ClickHouse-Bulk
Simple Yandex ClickHouse insert collector. It collect requests and send to ClickHouse servers.
Installation
Download binary for you platorm
or
Use docker image
or from sources (Go 1.13+):
git clone https://github.com/nikepan/clickhouse-bulk
cd clickhouse-bulk
go build
Features
- Group n requests and send to any of ClickHouse server
- Sending collected data by interval
- Tested with VALUES, TabSeparated formats
- Supports many servers to send
- Supports query in query parameters and in body
- Supports other query parameters like username, password, database
- Supports basic authentication
For example:
INSERT INTO table3 (c1, c2, c3) VALUES ('v1', 'v2', 'v3')
INSERT INTO table3 (c1, c2, c3) VALUES ('v4', 'v5', 'v6')
sends as
INSERT INTO table3 (c1, c2, c3) VALUES ('v1', 'v2', 'v3')('v4', 'v5', 'v6')
Options
- -config - config file (json); default config.json
Configuration file
{
"listen": ":8124",
"flush_count": 10000, // check by \n char
"flush_interval": 1000, // milliseconds
"clean_interval": 0, // how often cleanup internal tables - e.g. inserts to different temporary tables, or as workaround for query_id etc. milliseconds
"remove_query_id": true, // some drivers sends query_id which prevents inserts to be batched
"dump_check_interval": 300, // interval for try to send dumps (seconds); -1 to disable
"debug": false, // log incoming requests
"dump_dir": "dumps", // directory for dump unsended data (if clickhouse errors)
"clickhouse": {
"down_timeout": 60, // wait if server in down (seconds)

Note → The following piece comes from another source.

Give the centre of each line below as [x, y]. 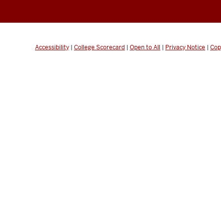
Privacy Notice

"connect_timeout": 10, // wait for server connect (seconds)
"tls_server_name": "", // override TLS serverName for certificate verification (e.g. in cases you share same "cluster" certificate across multiple nodes)
"insecure_tls_skip_verify": false, // INSECURE - skip certificate verification at all
"servers": [
"http://127.0.0.1:8123"
]
},
"metrics_prefix": "prefix"
}
Environment variables (used for docker image)
CLICKHOUSE_BULK_DEBUG
- enable debug logging
CLICKHOUSE_SERVERS
- comma separated list of servers
CLICKHOUSE_FLUSH_COUNT
- count of rows for insert
CLICKHOUSE_FLUSH_INTERVAL
- insert interval
CLICKHOUSE_CLEAN_INTERVAL
- internal tables clean interval
DUMP_CHECK_INTERVAL
- interval of resend dumps
CLICKHOUSE_DOWN_TIMEOUT
- wait time if server is down
CLICKHOUSE_CONNECT_TIMEOUT
- clickhouse server connect timeout
CLICKHOUSE_TLS_SERVER_NAME
- server name for TLS certificate verification
CLICKHOUSE_INSECURE_TLS_SKIP_VERIFY
- skip certificate verification at all
METRICS_PREFIX
- prefix for prometheus metrics
Quickstart
./clickhouse-bulk
and send queries to :8124
Metrics
manual check main metrics
curl -s http://127.0.0.1:8124/metrics | grep "^ch_"
ch_bad_servers 0
- actual count of bad servers
ch_dump_count 0
- dumps saved from launch
ch_queued_dumps 0
- actual dump files id directory
ch_good_servers 1
- actual good servers count
ch_received_count 40
- received requests count from launch
ch_sent_count 1
- sent request count from launch
Tips
For better performance words FORMAT and VALUES must be uppercase.